What are (a) the x component and (b) the y component of a vector in the xy plane if its direction is 259° counterclockwise from the positive direction of the x axis and its magnitude is 5.4 m?

Answer 1

(a) -1.030m

(b) -5.301m

Step-by-step explanation:

Given a vector F in the xy plane, of magnitude F and in a direction θ counterclockwise from the positive direction of the x-axis;

The x-component (
`F_(X)`) of vector F is given by;

`F_(X)` = F cos θ ---------------------(i)

And;

The y-component (
`F_(Y)`) of vector F is given by;

`F_(Y)` = F sin θ -----------------------(ii)

Now to the question;

Let the vector be A

Therefore;

The magnitude of vector A is A = 5.4m

The direction θ of A counterclockwise from the positive direction of the x-axis = 259°

(a) The x-component (
`A_(X)`) of the vector A is therefore given by;

`A_(X)` = A cos θ ------------------------(iii)

Substitute the values of θ and A into equation (iii) as follows;

`A_(X)` = 5.4 cos 259°

`A_(X)` = 5.4 x (-0.1908)

`A_(X)` = -1.030

Therefore, the x-component of the vector is -1.030m

(b) The y-component (
`A_(Y)`) of the vector A is therefore given by;

`A_(Y)` = A sin θ ------------------------(iv)
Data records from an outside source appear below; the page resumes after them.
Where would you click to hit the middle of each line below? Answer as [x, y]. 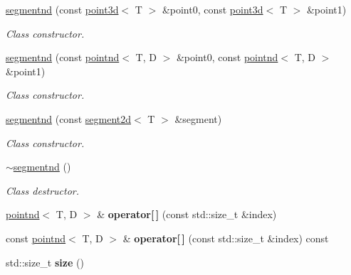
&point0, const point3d [213, 9]
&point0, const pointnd [227, 57]
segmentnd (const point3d [62, 9]
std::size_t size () [45, 262]
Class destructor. [43, 190]
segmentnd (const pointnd [63, 57]
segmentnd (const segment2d [68, 118]

Substitute the values of θ and A into equation (iv) as follows;

`A_(Y)` = 5.4 sin 259°

`A_(Y)` = 5.4 x (-0.9816)

`A_(Y)` = -5.301m

Therefore, the y-component of the vector is -5.301m

Answer 2

|Ax| =1.03 m (directed towards negative x-axis)

|Ay|= 5.30 (directed towards negative y-axis)

Step-by-step explanation:

Let A is a vector = 5.4 m

θ = 259°

to Find Ax, Ay

Sol:

according the condition it lies in 3rd quadrant

we know that Horizontal Component Ax = A cos θ

Ax = 5.4 Cos 259°

Ax = - 1.03 m

|Ax| =1.03 m (directed towards negative x-axis)

Now Ay = A sin θ

Ay = 5.4 Sin 259°

Ay = -5.30

|Ay|= 5.30 (directed towards negative y-axis)